On 1 January 1945, William "Ted" Lawton called together a number of these traders to the Holborn Restaurant, London in order to discuss the official formation of the Association of Electrical Machinery Traders, so that they may build a purchasing power, in order to negotiate the exchange of industrial electrical equipment from H. M. Government left over from the war. In so doing, they saved the public purse the huge cost of administering and auctioning off the equipment in the UK.

Among the founders were, "Laurie Bowers, Ralph Gill, Grant of Glasgow, Ferguson of Brittania, Dearlove of Fyffe Wilson, Snape of Midland Counties, Thompson and Ainsworth from Lancashire, Smith from Carlisle, and Vernon from Sheffield" With Bob Joseph among them also. Ted Lawton served as Chairman and sub-sequent President, with John Morgan as the Secretary.
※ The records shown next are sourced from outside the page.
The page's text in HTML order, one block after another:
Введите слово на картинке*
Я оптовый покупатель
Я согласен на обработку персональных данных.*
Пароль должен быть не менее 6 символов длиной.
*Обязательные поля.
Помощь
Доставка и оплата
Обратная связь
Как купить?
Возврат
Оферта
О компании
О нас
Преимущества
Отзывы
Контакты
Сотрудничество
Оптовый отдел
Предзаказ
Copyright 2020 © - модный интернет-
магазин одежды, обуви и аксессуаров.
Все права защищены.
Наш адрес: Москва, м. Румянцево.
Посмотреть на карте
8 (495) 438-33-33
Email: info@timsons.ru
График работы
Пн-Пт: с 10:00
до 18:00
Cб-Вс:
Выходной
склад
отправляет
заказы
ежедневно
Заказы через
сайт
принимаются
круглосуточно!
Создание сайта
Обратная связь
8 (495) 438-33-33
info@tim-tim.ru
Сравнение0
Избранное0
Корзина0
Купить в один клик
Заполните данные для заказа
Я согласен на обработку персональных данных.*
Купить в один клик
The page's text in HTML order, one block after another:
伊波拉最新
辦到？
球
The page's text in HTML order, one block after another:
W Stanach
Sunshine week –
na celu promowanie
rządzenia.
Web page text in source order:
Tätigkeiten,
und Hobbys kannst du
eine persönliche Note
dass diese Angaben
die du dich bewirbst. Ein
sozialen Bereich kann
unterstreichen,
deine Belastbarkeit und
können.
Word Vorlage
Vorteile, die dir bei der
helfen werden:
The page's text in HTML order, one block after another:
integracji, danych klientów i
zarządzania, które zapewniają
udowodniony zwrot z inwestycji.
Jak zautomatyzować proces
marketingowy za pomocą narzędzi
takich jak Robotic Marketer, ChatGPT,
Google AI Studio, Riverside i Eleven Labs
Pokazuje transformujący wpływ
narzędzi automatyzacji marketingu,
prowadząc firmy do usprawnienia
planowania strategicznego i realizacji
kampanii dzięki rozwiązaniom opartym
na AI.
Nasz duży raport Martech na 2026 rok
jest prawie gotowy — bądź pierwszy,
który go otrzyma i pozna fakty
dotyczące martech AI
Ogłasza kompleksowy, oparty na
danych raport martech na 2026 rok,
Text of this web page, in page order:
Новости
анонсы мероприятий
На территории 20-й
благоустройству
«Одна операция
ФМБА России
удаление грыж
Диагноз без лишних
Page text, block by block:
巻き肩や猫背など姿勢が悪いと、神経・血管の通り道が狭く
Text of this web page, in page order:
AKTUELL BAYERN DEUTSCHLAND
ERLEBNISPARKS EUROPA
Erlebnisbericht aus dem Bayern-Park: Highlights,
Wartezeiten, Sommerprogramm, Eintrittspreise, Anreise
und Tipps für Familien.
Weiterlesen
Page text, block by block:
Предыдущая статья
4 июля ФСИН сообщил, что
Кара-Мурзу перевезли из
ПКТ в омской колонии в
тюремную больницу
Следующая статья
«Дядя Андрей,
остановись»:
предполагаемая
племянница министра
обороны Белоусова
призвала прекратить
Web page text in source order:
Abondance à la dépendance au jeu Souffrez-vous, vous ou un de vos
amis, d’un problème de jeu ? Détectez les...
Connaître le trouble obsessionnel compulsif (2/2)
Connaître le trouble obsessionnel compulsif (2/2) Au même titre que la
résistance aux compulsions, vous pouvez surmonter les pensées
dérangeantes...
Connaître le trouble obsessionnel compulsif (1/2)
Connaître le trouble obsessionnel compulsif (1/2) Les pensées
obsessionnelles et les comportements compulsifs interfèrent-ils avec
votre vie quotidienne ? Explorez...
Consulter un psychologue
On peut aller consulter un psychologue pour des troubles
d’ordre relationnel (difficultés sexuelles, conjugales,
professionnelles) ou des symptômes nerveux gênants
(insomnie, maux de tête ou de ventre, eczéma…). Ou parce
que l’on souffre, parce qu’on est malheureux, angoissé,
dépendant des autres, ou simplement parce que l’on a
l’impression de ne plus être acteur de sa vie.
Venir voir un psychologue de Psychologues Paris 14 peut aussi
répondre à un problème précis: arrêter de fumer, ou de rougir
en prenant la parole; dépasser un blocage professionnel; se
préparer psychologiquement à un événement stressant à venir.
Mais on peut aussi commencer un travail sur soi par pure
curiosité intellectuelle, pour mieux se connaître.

In 1950, the title of the association's journal was renamed the "Association of Electrical Machinery Trades" to account for the increase in members from the repair trades. The association's main objectives served to "enhance the status of the Repair and Merchanting trade, and to encourage firms engaged in the business to provide a high standard of servicing and business ethics."

==Activities and publications==
- 1984:AEMT and BEAMA jointly produced the first Code of Practice for "[t]he repair and overhaul of electrical equipment for use in potentially explosive atmospheres". The usefulness of the document was recognised internationally as the Ex repair standard, IEC BS EN 60079-19 first published in 1993.
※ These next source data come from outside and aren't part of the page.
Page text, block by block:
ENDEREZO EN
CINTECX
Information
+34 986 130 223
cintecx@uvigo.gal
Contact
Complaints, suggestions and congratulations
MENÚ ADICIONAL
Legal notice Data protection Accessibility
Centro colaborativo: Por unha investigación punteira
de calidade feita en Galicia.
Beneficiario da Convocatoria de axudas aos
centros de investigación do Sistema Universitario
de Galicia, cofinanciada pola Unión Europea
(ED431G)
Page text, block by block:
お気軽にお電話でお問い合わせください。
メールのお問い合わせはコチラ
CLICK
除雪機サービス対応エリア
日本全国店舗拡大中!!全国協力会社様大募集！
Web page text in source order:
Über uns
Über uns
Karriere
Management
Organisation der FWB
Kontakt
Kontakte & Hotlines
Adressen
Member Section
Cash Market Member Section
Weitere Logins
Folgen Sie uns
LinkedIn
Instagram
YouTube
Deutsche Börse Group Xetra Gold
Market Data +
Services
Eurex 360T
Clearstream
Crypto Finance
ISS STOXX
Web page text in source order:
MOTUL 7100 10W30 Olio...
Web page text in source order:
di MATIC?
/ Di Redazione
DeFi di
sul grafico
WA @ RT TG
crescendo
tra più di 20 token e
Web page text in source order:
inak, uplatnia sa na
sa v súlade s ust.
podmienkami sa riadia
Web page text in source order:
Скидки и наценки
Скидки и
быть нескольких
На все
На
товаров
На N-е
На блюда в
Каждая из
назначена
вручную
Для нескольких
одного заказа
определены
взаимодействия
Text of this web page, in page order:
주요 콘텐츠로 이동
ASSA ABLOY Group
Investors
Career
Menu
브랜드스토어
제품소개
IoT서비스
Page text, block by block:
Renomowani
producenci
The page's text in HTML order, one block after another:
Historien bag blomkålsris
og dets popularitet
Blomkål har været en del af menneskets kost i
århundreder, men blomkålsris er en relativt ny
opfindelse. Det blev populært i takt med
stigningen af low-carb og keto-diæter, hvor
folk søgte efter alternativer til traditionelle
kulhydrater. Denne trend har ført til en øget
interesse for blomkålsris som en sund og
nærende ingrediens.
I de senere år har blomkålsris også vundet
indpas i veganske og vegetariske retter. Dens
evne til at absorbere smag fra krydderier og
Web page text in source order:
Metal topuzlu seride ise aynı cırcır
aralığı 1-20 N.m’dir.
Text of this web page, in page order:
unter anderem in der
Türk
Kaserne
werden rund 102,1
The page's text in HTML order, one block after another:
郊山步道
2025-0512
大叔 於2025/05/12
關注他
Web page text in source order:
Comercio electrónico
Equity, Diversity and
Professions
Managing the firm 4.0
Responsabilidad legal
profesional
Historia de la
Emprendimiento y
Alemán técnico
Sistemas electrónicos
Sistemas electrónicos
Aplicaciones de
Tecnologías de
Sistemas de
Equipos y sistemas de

- 1984: the Association also produced the "AEMT Code of Practice on Safety in Electrical Testing", which was updated in 1991.

- 1986: the Association published the "AEMT AC Three Phase Stator Winding Connections", this was updated in 1994.
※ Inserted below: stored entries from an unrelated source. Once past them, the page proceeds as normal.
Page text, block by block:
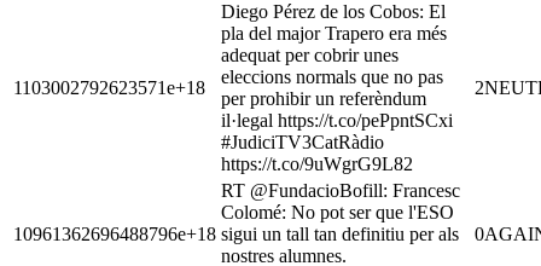
1103002792623571e+18
Diego Pérez de los Cobos: El
pla del major Trapero era més
adequat per cobrir unes
eleccions normals que no pas
per prohibir un referèndum
il·legal https://t.co/pePpntSCxi
#JudiciTV3CatRàdio
https://t.co/9uWgrG9L82
2
10961362696488796e+18
RT @FundacioBofill: Francesc
Colomé: No pot ser que l'ESO
sigui un tall tan definitiu per als
nostres alumnes.
0
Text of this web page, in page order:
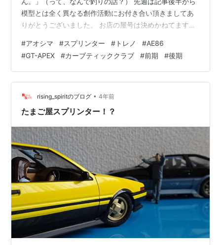
模型とは全く異なる創作活動にお付き合い頂きましてあ
りがとうございました。 お店の屋号は決めかねてます
いてます（謎爆 イラストなどが得意ならば車に詳しくな
い方にも分かりやすく挿絵を加えて展開できたんじゃな
いかと感じた次第ですが、ここで「ないものねだり」を
唱えても仕方がないので。。。今の自分の限界ですね
（アハハ：汗 さて、長らくお届けしてまいりましたアオ
シマ文化教材社のAE8…
#アオシマ #スプリンター # トレノ #AE86
#GT-APEX #カーブティッククラブ #前期 #後期
rising_spiritのブログ • 4年前
たまご屋スプリンター！？
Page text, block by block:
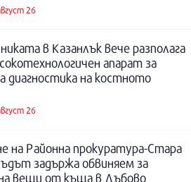
26
в Казанлък вече разполага
апарат за
диагностика на костното
26
на Районна прокуратура-Стара
задържа обвиняем за
вещи от къща в Дъбово
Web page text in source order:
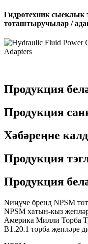
Гидротехник сыеклык
тоташтыручылар /
Продукция
Продукция
Хәбәреңне
Продукция
Продукция
Nиңүче бренд NPSM
NPSM хатын-кыз
Америка Милли Торба
B1.20.1 торба җепләре
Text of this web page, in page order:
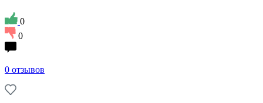
0
0
0 отзывов
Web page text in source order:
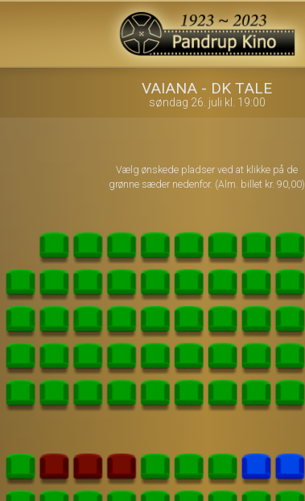
VAIANA - DK TALE
søndag 26. juli kl. 19:00
Vælg ønskede pladser ved at klikke på de
grønne sæder nedenfor. (Alm. billet kr. 90,00)
1step-front02 033324

- 1988: the AEMT foresaw a need for a Quality Assurance Standard for the repair industry and launched with the BSI the BSI QA Sector Scheme for companies to get certified under. A code of practice was put together to help members conform with the UK COSHH requirements. This was published in 1991 as the “AEMT Code of Practice on Handling, Use and Storage of Hazardous Substances” or COSHH.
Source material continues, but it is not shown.